** Problem to work on **
Exclude all pictures from your copy of the data below, which should otherwise match exactly.

Start of Exercise data

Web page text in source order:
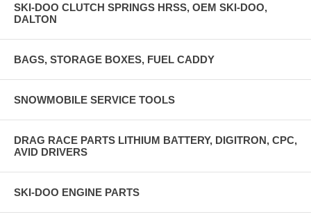
SKI-DOO CLUTCH SPRINGS HRSS, OEM SKI-DOO,
DALTON
BAGS, STORAGE BOXES, FUEL CADDY
SNOWMOBILE SERVICE TOOLS
DRAG RACE PARTS LITHIUM BATTERY, DIGITRON, CPC,
AVID DRIVERS
SKI-DOO ENGINE PARTS
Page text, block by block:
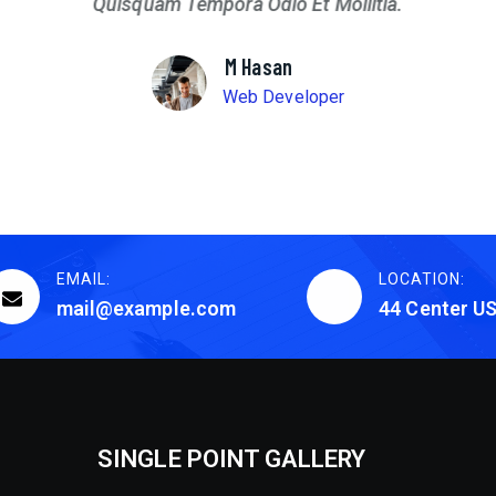
M Hasan
Web Developer
EMAIL:
mail@example.com
LOCATION:
44 Center
SINGLE POINT GALLERY
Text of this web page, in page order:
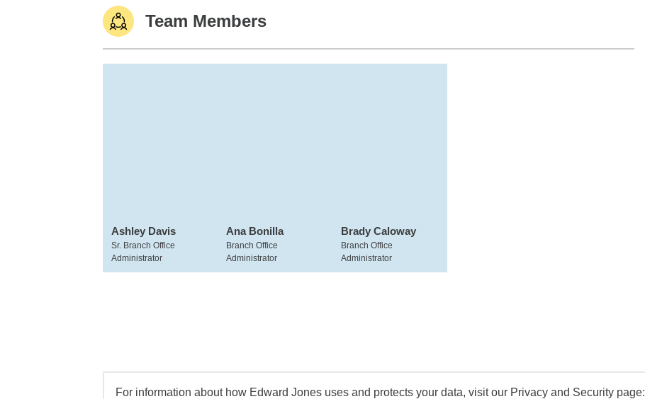
Team Members
Ashley Davis
Sr. Branch Office
Administrator
Ana Bonilla
Branch Office
Administrator
Brady Caloway
Branch Office
Administrator
For information about how Edward Jones uses and protects your data, visit our Privacy and Security page:
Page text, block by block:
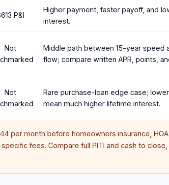
P&I
Higher payment, faster payoff, and
interest.
Not
Middle path between 15-year speed
flow; compare written APR, points,
Not
Rare purchase-loan edge case;
mean much higher lifetime interest.
per month before homeowners insurance,
fees. Compare full PITI and cash to
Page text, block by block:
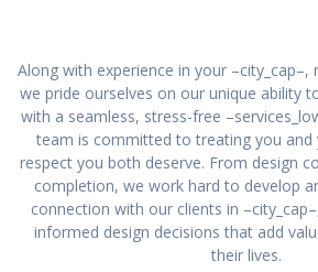
Along with experience in your –city_cap–,
we pride ourselves on our unique ability
with a seamless, stress-free
team is committed to treating you
respect you both deserve. From design
completion, we work hard to develop
connection with our clients in
informed design decisions that add
their lives.
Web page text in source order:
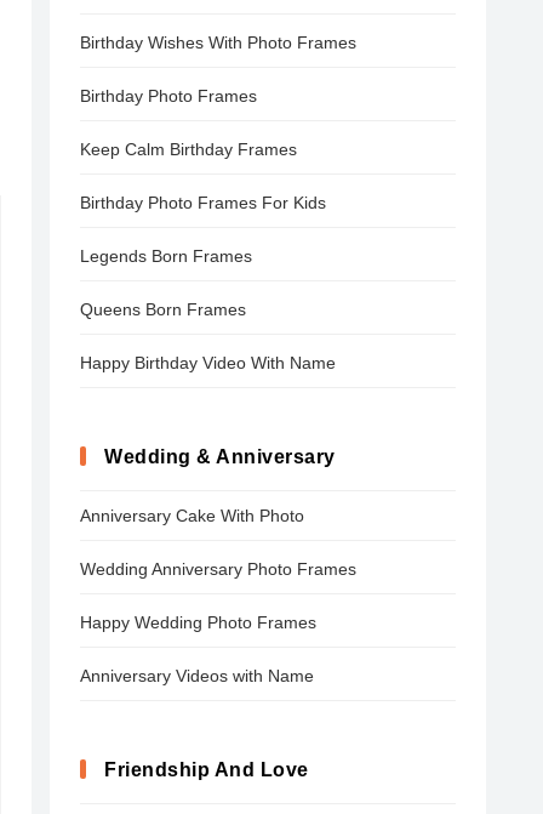
Birthday Wishes With Photo Frames
Birthday Photo Frames
Keep Calm Birthday Frames
Birthday Photo Frames For Kids
Legends Born Frames
Queens Born Frames
Happy Birthday Video With Name
Wedding & Anniversary
Anniversary Cake With Photo
Wedding Anniversary Photo Frames
Happy Wedding Photo Frames
Anniversary Videos with Name
Friendship And Love
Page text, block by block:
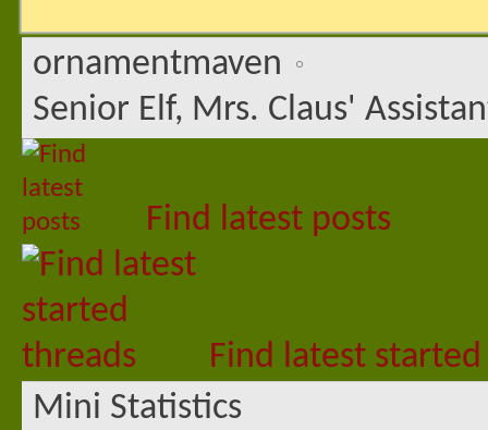
ornamentmaven
Senior Elf, Mrs. Claus'
Find latest posts
Find latest
Mini Statistics
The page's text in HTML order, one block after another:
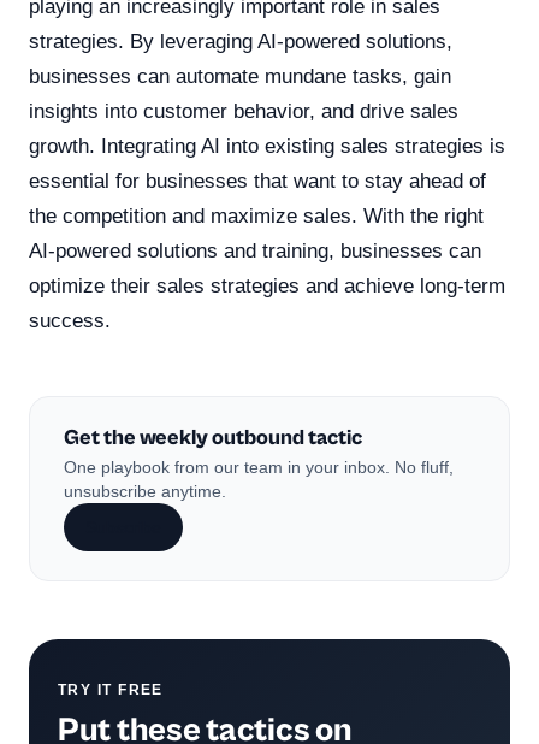
playing an increasingly important role in sales
strategies. By leveraging AI-powered solutions,
businesses can automate mundane tasks, gain
insights into customer behavior, and drive sales
growth. Integrating AI into existing sales strategies is
essential for businesses that want to stay ahead of
the competition and maximize sales. With the right
AI-powered solutions and training, businesses can
optimize their sales strategies and achieve long-term
success.
Get the weekly outbound tactic
One playbook from our team in your inbox. No fluff,
unsubscribe anytime.
TRY IT FREE
Put these tactics on
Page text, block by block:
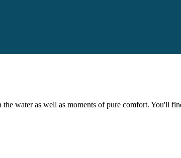
water as well as moments of pure comfort. You'll
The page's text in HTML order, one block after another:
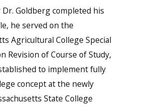
Goldberg completed his
he served on the
Agricultural College Special
Revision of Course of Study,
to implement fully
concept at the newly
State College
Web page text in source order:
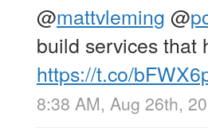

End of Exercise data

** Result **
Web page text in source order:
SKI-DOO CLUTCH SPRINGS HRSS, OEM SKI-DOO,
DALTON
BAGS, STORAGE BOXES, FUEL CADDY
SNOWMOBILE SERVICE TOOLS
DRAG RACE PARTS LITHIUM BATTERY, DIGITRON, CPC,
AVID DRIVERS
SKI-DOO ENGINE PARTS
Page text, block by block:
M Hasan
Web Developer
EMAIL:
mail@example.com
LOCATION:
44 Center
SINGLE POINT GALLERY
Text of this web page, in page order:
Team Members
Ashley Davis
Sr. Branch Office
Administrator
Ana Bonilla
Branch Office
Administrator
Brady Caloway
Branch Office
Administrator
For information about how Edward Jones uses and protects your data, visit our Privacy and Security page:
Page text, block by block:
P&I
Higher payment, faster payoff, and
interest.
Not
Middle path between 15-year speed
flow; compare written APR, points,
Not
Rare purchase-loan edge case;
mean much higher lifetime interest.
per month before homeowners insurance,
fees. Compare full PITI and cash to
Page text, block by block:
Along with experience in your –city_cap–,
we pride ourselves on our unique ability
with a seamless, stress-free
team is committed to treating you
respect you both deserve. From design
completion, we work hard to develop
connection with our clients in
informed design decisions that add
their lives.
Web page text in source order:
Birthday Wishes With Photo Frames
Birthday Photo Frames
Keep Calm Birthday Frames
Birthday Photo Frames For Kids
Legends Born Frames
Queens Born Frames
Happy Birthday Video With Name
Wedding & Anniversary
Anniversary Cake With Photo
Wedding Anniversary Photo Frames
Happy Wedding Photo Frames
Anniversary Videos with Name
Friendship And Love
Page text, block by block:
ornamentmaven
Senior Elf, Mrs. Claus'
Find latest posts
Find latest
Mini Statistics
The page's text in HTML order, one block after another:
playing an increasingly important role in sales
strategies. By leveraging AI-powered solutions,
businesses can automate mundane tasks, gain
insights into customer behavior, and drive sales
growth. Integrating AI into existing sales strategies is
essential for businesses that want to stay ahead of
the competition and maximize sales. With the right
AI-powered solutions and training, businesses can
optimize their sales strategies and achieve long-term
success.
Get the weekly outbound tactic
One playbook from our team in your inbox. No fluff,
unsubscribe anytime.
TRY IT FREE
Put these tactics on
Page text, block by block:
water as well as moments of pure comfort. You'll
The page's text in HTML order, one block after another:
Goldberg completed his
he served on the
Agricultural College Special
Revision of Course of Study,
to implement fully
concept at the newly
State College
Web page text in source order:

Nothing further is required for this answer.